**What this task involves**
Give the data again in full, without pictures.

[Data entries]
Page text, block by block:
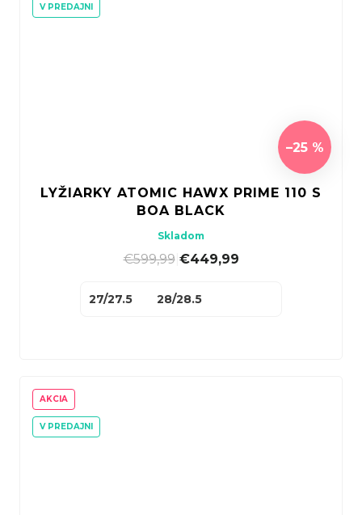
V PREDAJNI
–25 %
LYŽIARKY ATOMIC HAWX PRIME 110 S
BOA BLACK
Skladom
€599,99| €449,99
27/27.5 28/28.5
AKCIA
V PREDAJNI
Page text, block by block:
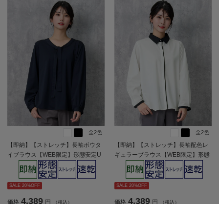
全2色
【即納】【ストレッチ】長袖ボウタ
イブラウス【WEB限定】形態安定U
Vカット通年【レディース】
SALE 20%OFF
価格 4,389 円 （税込）
全2色
【即納】【ストレッチ】長袖配色レ
ギュラーブラウス【WEB限定】形態
安定UVカット通年【レディース】
SALE 20%OFF
価格 4,389 円 （税込）
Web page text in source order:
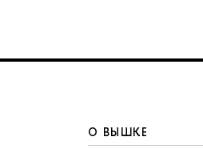
О ВЫШКЕ
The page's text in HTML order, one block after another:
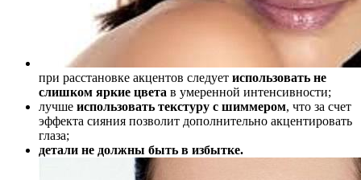
при расстановке акцентов следует использовать не
слишком яркие цвета в умеренной интенсивности;
лучше использовать текстуру с шиммером, что за счет
эффекта сияния позволит дополнительно акцентировать
глаза;
детали не должны быть в избытке.
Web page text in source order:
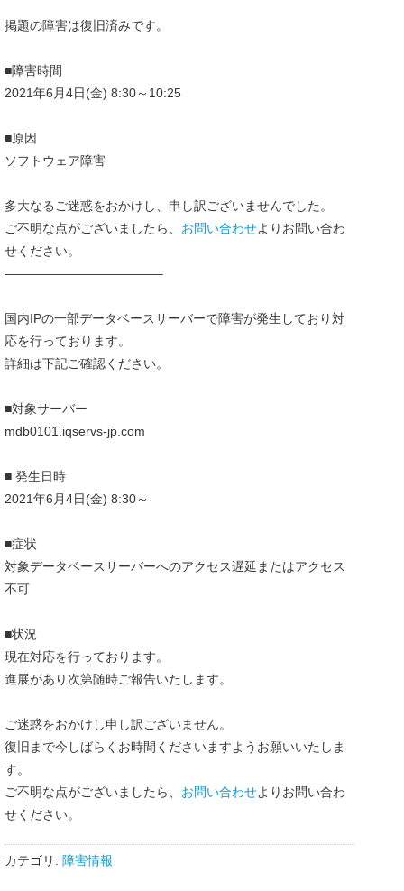
掲題の障害は復旧済みです。
■障害時間
2021年6月4日(金) 8:30～10:25
■原因
ソフトウェア障害
多大なるご迷惑をおかけし、申し訳ございませんでした。
ご不明な点がございましたら、 お問い合わせよりお問い合わ
せください。
————————————–
国内IPの一部データベースサーバーで障害が発生しており対
応を行っております。
詳細は下記ご確認ください。
■対象サーバー
mdb0101.iqservs-jp.com
■ 発生日時
2021年6月4日(金) 8:30～
■症状
対象データベースサーバーへのアクセス遅延またはアクセス
不可
■状況
現在対応を行っております。
進展があり次第随時ご報告いたします。
ご迷惑をおかけし申し訳ございません。
復旧まで今しばらくお時間くださいますようお願いいたしま
す。
ご不明な点がございましたら、 お問い合わせよりお問い合わ
せください。
カテゴリ: 障害情報
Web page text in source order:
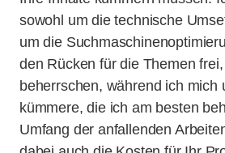
sowohl um die technische
um die
den Rücken für die Themen
beherrschen, während ich mich
kümmere, die ich am besten
Umfang der anfallenden
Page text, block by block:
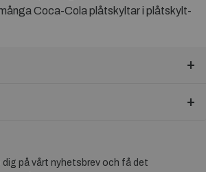
Coca-Cola plåtskyltar i plåtskylt-
dig på vårt nyhetsbrev och få det
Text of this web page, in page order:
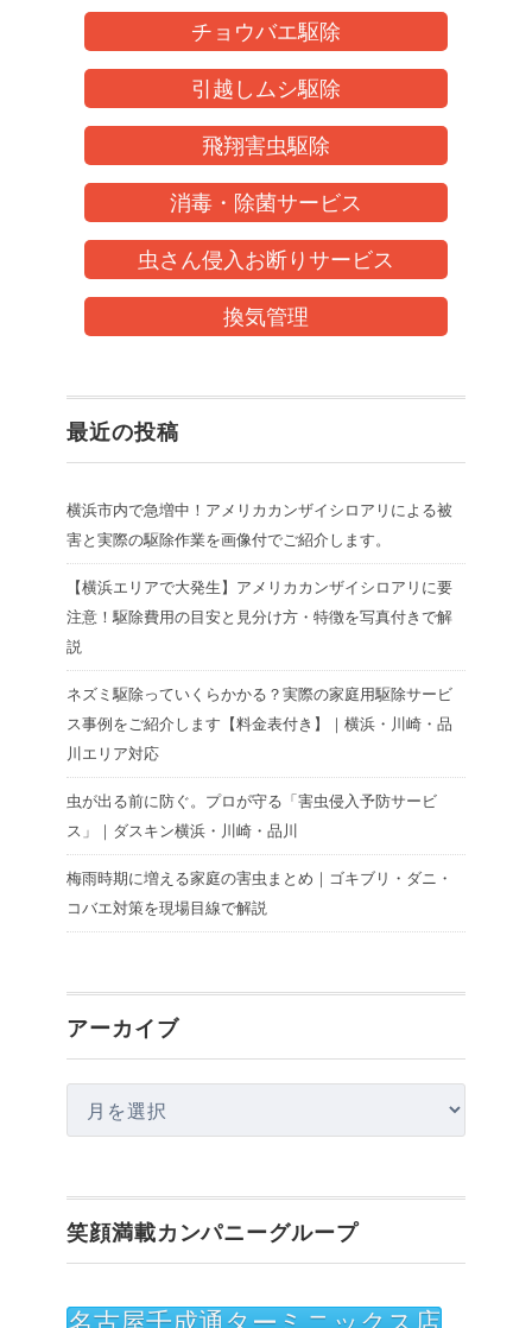
チョウバエ駆除
引越しムシ駆除
飛翔害虫駆除
消毒・除菌サービス
虫さん侵入お断りサービス
換気管理
最近の投稿
横浜市内で急増中！アメリカカンザイシロアリによる被
害と実際の駆除作業を画像付でご紹介します。
【横浜エリアで大発生】アメリカカンザイシロアリに要
注意！駆除費用の目安と見分け方・特徴を写真付きで解
説
ネズミ駆除っていくらかかる？実際の家庭用駆除サービ
ス事例をご紹介します【料金表付き】｜横浜・川崎・品
川エリア対応
虫が出る前に防ぐ。プロが守る「害虫侵入予防サービ
ス」｜ダスキン横浜・川崎・品川
梅雨時期に増える家庭の害虫まとめ｜ゴキブリ・ダニ・
コバエ対策を現場目線で解説
アーカイブ
ー
イ
ブ
笑顔満載カンパニーグループ
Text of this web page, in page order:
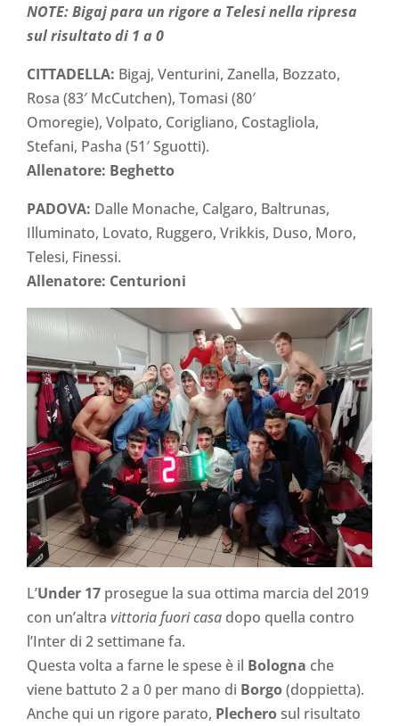
NOTE: Bigaj para un rigore a Telesi nella ripresa
sul risultato di 1 a 0
CITTADELLA: Bigaj, Venturini, Zanella, Bozzato,
Rosa (83′ McCutchen), Tomasi (80′
Omoregie), Volpato, Corigliano, Costagliola,
Stefani, Pasha (51′ Sguotti).
Allenatore: Beghetto
PADOVA: Dalle Monache, Calgaro, Baltrunas,
Illuminato, Lovato, Ruggero, Vrikkis, Duso, Moro,
Telesi, Finessi.
Allenatore: Centurioni
L’Under 17 prosegue la sua ottima marcia del 2019
con un’altra vittoria fuori casa dopo quella contro
l’Inter di 2 settimane fa.
Questa volta a farne le spese è il Bologna che
viene battuto 2 a 0 per mano di Borgo(doppietta).
Anche qui un rigore parato, Plecherosul risultato
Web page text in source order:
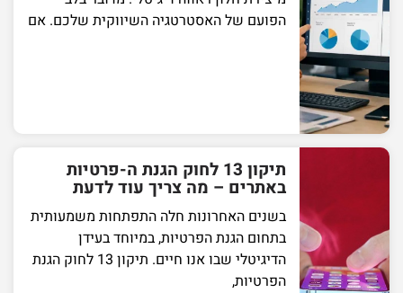
הפועם של האסטרטגיה השיווקית שלכם. אם
תיקון 13 לחוק הגנת ה-פרטיות
באתרים – מה צריך עוד לדעת
בשנים האחרונות חלה התפתחות משמעותית
בתחום הגנת הפרטיות, במיוחד בעידן
הדיגיטלי שבו אנו חיים. תיקון 13 לחוק הגנת
הפרטיות,

**Solution to the exercise**
Page text, block by block:
V PREDAJNI
–25 %
LYŽIARKY ATOMIC HAWX PRIME 110 S
BOA BLACK
Skladom
€599,99| €449,99
27/27.5 28/28.5
AKCIA
V PREDAJNI
Page text, block by block:
全2色
【即納】【ストレッチ】長袖ボウタ
イブラウス【WEB限定】形態安定U
Vカット通年【レディース】
SALE 20%OFF
価格 4,389 円 （税込）
全2色
【即納】【ストレッチ】長袖配色レ
ギュラーブラウス【WEB限定】形態
安定UVカット通年【レディース】
SALE 20%OFF
価格 4,389 円 （税込）
Web page text in source order:
О ВЫШКЕ
The page's text in HTML order, one block after another:
при расстановке акцентов следует использовать не
слишком яркие цвета в умеренной интенсивности;
лучше использовать текстуру с шиммером, что за счет
эффекта сияния позволит дополнительно акцентировать
глаза;
детали не должны быть в избытке.
Web page text in source order:
掲題の障害は復旧済みです。
■障害時間
2021年6月4日(金) 8:30～10:25
■原因
ソフトウェア障害
多大なるご迷惑をおかけし、申し訳ございませんでした。
ご不明な点がございましたら、 お問い合わせよりお問い合わ
せください。
————————————–
国内IPの一部データベースサーバーで障害が発生しており対
応を行っております。
詳細は下記ご確認ください。
■対象サーバー
mdb0101.iqservs-jp.com
■ 発生日時
2021年6月4日(金) 8:30～
■症状
対象データベースサーバーへのアクセス遅延またはアクセス
不可
■状況
現在対応を行っております。
進展があり次第随時ご報告いたします。
ご迷惑をおかけし申し訳ございません。
復旧まで今しばらくお時間くださいますようお願いいたしま
す。
ご不明な点がございましたら、 お問い合わせよりお問い合わ
せください。
カテゴリ: 障害情報
Web page text in source order:
sowohl um die technische
um die
den Rücken für die Themen
beherrschen, während ich mich
kümmere, die ich am besten
Umfang der anfallenden
Page text, block by block:
Coca-Cola plåtskyltar i plåtskylt-
dig på vårt nyhetsbrev och få det
Text of this web page, in page order:
チョウバエ駆除
引越しムシ駆除
飛翔害虫駆除
消毒・除菌サービス
虫さん侵入お断りサービス
換気管理
最近の投稿
横浜市内で急増中！アメリカカンザイシロアリによる被
害と実際の駆除作業を画像付でご紹介します。
【横浜エリアで大発生】アメリカカンザイシロアリに要
注意！駆除費用の目安と見分け方・特徴を写真付きで解
説
ネズミ駆除っていくらかかる？実際の家庭用駆除サービ
ス事例をご紹介します【料金表付き】｜横浜・川崎・品
川エリア対応
虫が出る前に防ぐ。プロが守る「害虫侵入予防サービ
ス」｜ダスキン横浜・川崎・品川
梅雨時期に増える家庭の害虫まとめ｜ゴキブリ・ダニ・
コバエ対策を現場目線で解説
アーカイブ
ー
イ
ブ
笑顔満載カンパニーグループ
Text of this web page, in page order:
NOTE: Bigaj para un rigore a Telesi nella ripresa
sul risultato di 1 a 0
CITTADELLA: Bigaj, Venturini, Zanella, Bozzato,
Rosa (83′ McCutchen), Tomasi (80′
Omoregie), Volpato, Corigliano, Costagliola,
Stefani, Pasha (51′ Sguotti).
Allenatore: Beghetto
PADOVA: Dalle Monache, Calgaro, Baltrunas,
Illuminato, Lovato, Ruggero, Vrikkis, Duso, Moro,
Telesi, Finessi.
Allenatore: Centurioni
L’Under 17 prosegue la sua ottima marcia del 2019
con un’altra vittoria fuori casa dopo quella contro
l’Inter di 2 settimane fa.
Questa volta a farne le spese è il Bologna che
viene battuto 2 a 0 per mano di Borgo(doppietta).
Anche qui un rigore parato, Plecherosul risultato
Web page text in source order:
הפועם של האסטרטגיה השיווקית שלכם. אם
תיקון 13 לחוק הגנת ה-פרטיות
באתרים – מה צריך עוד לדעת
בשנים האחרונות חלה התפתחות משמעותית
בתחום הגנת הפרטיות, במיוחד בעידן
הדיגיטלי שבו אנו חיים. תיקון 13 לחוק הגנת
הפרטיות,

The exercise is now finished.